• The data:
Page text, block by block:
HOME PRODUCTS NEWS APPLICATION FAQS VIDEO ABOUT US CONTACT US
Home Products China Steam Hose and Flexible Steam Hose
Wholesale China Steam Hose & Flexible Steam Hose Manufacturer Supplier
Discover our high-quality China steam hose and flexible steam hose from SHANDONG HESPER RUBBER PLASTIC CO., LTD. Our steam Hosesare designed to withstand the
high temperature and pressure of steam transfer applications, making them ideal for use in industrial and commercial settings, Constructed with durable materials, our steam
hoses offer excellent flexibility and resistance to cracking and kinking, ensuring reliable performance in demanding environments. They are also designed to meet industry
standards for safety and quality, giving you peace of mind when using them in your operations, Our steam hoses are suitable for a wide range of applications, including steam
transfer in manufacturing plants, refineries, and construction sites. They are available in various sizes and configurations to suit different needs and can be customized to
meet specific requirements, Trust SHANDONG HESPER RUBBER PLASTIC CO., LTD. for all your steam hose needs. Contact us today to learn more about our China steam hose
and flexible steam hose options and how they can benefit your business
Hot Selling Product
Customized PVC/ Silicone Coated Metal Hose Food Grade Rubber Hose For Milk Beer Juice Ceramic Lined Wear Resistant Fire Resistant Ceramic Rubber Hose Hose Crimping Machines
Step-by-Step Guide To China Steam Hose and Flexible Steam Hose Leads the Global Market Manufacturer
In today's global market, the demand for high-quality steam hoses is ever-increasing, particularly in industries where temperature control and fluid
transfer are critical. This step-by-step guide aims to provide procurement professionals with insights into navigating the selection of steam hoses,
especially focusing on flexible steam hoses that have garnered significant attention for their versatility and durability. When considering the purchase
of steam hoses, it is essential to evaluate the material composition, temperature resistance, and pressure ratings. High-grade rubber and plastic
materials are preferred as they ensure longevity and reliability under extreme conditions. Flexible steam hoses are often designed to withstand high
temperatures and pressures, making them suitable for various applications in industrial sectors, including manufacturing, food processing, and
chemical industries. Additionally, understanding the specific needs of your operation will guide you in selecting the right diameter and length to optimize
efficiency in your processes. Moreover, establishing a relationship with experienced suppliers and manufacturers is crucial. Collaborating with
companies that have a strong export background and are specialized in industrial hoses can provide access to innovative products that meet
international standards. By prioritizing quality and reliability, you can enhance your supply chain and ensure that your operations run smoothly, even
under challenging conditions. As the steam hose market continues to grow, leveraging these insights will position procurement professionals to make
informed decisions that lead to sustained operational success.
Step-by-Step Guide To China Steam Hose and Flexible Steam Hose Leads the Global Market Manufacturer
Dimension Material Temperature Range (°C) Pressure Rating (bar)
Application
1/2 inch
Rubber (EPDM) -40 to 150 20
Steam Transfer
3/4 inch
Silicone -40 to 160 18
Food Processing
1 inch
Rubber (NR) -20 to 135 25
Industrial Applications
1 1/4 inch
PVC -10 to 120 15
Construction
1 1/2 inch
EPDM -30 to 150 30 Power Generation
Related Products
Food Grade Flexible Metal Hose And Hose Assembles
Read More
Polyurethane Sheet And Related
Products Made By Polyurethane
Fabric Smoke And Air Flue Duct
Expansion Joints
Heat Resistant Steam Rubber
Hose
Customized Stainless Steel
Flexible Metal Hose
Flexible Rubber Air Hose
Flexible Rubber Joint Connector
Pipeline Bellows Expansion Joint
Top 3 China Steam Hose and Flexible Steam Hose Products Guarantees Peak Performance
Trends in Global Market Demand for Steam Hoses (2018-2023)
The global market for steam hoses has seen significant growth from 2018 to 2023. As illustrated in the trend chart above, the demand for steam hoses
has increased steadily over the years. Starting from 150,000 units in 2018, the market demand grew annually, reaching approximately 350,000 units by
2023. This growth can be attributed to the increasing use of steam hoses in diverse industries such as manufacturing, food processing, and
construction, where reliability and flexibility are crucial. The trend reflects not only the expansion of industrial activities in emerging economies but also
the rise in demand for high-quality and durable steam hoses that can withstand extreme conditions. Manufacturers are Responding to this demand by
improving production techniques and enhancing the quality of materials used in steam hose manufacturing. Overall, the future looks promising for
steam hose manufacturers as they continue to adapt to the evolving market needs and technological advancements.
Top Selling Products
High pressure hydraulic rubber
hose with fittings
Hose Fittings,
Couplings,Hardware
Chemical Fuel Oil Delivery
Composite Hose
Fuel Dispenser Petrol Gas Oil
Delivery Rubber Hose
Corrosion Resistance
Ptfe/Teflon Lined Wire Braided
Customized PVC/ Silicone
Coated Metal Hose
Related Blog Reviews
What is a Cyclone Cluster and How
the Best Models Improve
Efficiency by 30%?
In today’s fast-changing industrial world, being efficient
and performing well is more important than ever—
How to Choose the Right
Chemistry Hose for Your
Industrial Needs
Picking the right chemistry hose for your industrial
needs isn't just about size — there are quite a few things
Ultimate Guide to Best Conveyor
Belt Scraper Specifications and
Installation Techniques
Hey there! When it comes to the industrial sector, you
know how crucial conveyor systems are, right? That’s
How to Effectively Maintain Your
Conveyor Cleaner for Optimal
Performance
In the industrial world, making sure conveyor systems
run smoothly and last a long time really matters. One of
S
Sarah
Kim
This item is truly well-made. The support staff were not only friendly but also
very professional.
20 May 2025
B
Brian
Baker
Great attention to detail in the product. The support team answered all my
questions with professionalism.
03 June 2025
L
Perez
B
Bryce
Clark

• What this task involves:
From the line containing "meet specific requirements, Trust" down to the line containing "transfer are critical." in the material above, reproduce every line exactly, including the two end lines.

• Task answer:
meet specific requirements, Trust SHANDONG HESPER RUBBER PLASTIC CO., LTD. for all your steam hose needs. Contact us today to learn more about our China steam hose
and flexible steam hose options and how they can benefit your business
Hot Selling Product
Customized PVC/ Silicone Coated Metal Hose Food Grade Rubber Hose For Milk Beer Juice Ceramic Lined Wear Resistant Fire Resistant Ceramic Rubber Hose Hose Crimping Machines
Step-by-Step Guide To China Steam Hose and Flexible Steam Hose Leads the Global Market Manufacturer
In today's global market, the demand for high-quality steam hoses is ever-increasing, particularly in industries where temperature control and fluid
transfer are critical. This step-by-step guide aims to provide procurement professionals with insights into navigating the selection of steam hoses,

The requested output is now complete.